Problem Set 1

This problem set will require knowledge of both Lesson 1 and Lesson 2. If you haven’t read over those, go ahead and do that then come back. Or, if you think you got it, carry on!

Basic Math and Logic with R

Store the value 18 in a variable x and the value 23 in the varialbe r_is_cool.

Write an simple expression in your console that adds those two variables
Write an expression to test whether or not x is greater than or equal to r_is_cool
Write an expression to test whether x is less than r_is_cool AND x + 10 is greater than r_is_cool
What is the sum of the following vector: c(TRUE, TRUE, FALSE, TRUE)?

Indexing Vectors

Copy the following into your console:\

what_the_vec <- c(seq.int(from = 8, to = 72, by = 2))

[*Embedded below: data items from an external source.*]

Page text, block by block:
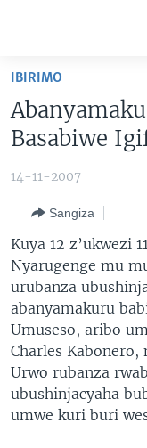
ntangiriro
Jya
gutangirira
gushakira
BURUNDI
KW'ISI
AHO KUMVIRA
MURISANGA
AMAKURU
AMAKURU KU
BUNGABUNGA
UMUZIKI
EJO
Learning English
DUKURIKIRE
Indimi
IBIRIMO
Basabiwe
14-11-2007
Sangiza
Kuya 12 z’ukwezi
Nyarugenge mu
urubanza
abanyamakuru
Umuseso, aribo
Charles Kabonero,
Urwo rubanza
ubushinjacyaha
umwe kuri buri
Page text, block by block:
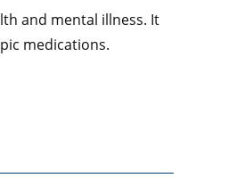
and mental illness. It
medications.
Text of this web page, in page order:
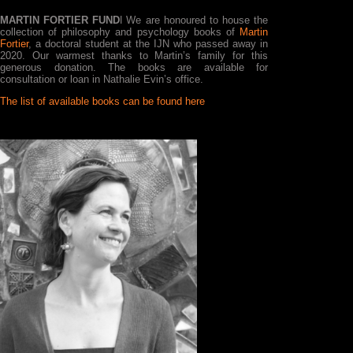
MARTIN FORTIER FUND ǀ We are honoured to house the
collection of philosophy and psychology books of Martin
Fortier, a doctoral student at the IJN who passed away in
2020. Our warmest thanks to Martin’s family for this
generous donation. The books are available for
consultation or loan in Nathalie Evin’s office.
The list of available books can be found here
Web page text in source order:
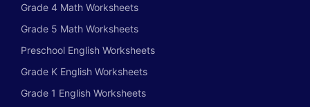
Grade 4 Math Worksheets
Grade 5 Math Worksheets
Preschool English Worksheets
Grade K English Worksheets
Grade 1 English Worksheets

Now, answer the following questions.

What is the 14th value of this vector, what_the_vec?
Store the 2nd, 8th, and 20th value of the vector in a new vector, new_vec
Write an expression to test whether the 2nd value of new_vec is smaller than the first
Remove the first value from the vector new_vec (recall that we can use a ‘-’ sign to remove values) and store the remaining two in new_vec2

Indexing Data Frames

For this exercise, we are going to use the iris dataset, which is pre-loaded into base R. First, we should take a look at it.

What are the dimensions of the iris data set? (How many observations and variables?)
What kind of variables are present? (character, numeric, etc.)

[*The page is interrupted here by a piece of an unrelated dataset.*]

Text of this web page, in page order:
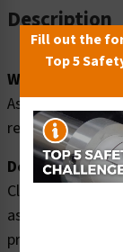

Now that you know what kind of data you are working with, let’s work on finding values within using base R.

Since each column is a vector, we can store them in their own vector, if we’d like. Store the fourth column, Petal.Width in a new variable, pet_width.
Using the mean() function, find the mean of pet_width
What is the second value of the third column of iris?
How many values in the second column, Sepal.Width, are greater than 3.2 (remember that TRUE = 1)?
What is that as a percentage? (recall that nrow() gives the number of rows… so we just need that and the answer to #3)
Using the table() function, what is the count of the various species within our dataset?
There are three different species in our data. Remove “setosa” and store the new data in new_data
What is average Sepal.Length of our new_data
In base R, create a new column for new_data called large_petal_flag. Using the ifelse() function, assign the value 1 to rows with a Petal.Length greater than 4.5, and a value of 0 to those that don’t.
What is the sum of new_data$large_petal_flag? What is this as a proportion? (hint: taking the average of binary variables gives you the proportion if they are 1/0)

Dplyr

Working in base R is not that fun… but it really can come in handy understanding how to do things the hard way. Now let’s switch over to using our dplyr verbs. Remember, to use dplyr, you must have it installed. We will install the entire tidyverse by typing install.packages("tidyverse"). No need to do this if you’ve already done it. If tidyverse is already installed, just type library(tidyverse) and you will have all the tools at your disposal.

Using the iris data set, and our dplyr verbs, do the following…

Create a new column, double_petal, with mutate() that multiplies Petal.Width by 2. Store this new data frame in fancy_iris
Using our filter() command, filter out all values of double_petal less than 2.3 and greater than 4. How many rows are in that data set?
Suppose we want to see the maximum Sepal.Length for each species - how can we do that? (hint: you will need to group by the variable Species and use the summarise verb)

There are a few other verbs that we didn’t cover in our lessons (for the sake of brevity). But some really useful ones to know along the way are pivot_wider and pivot_longer. We will go over these a bit in class but don’t have time to cover them here.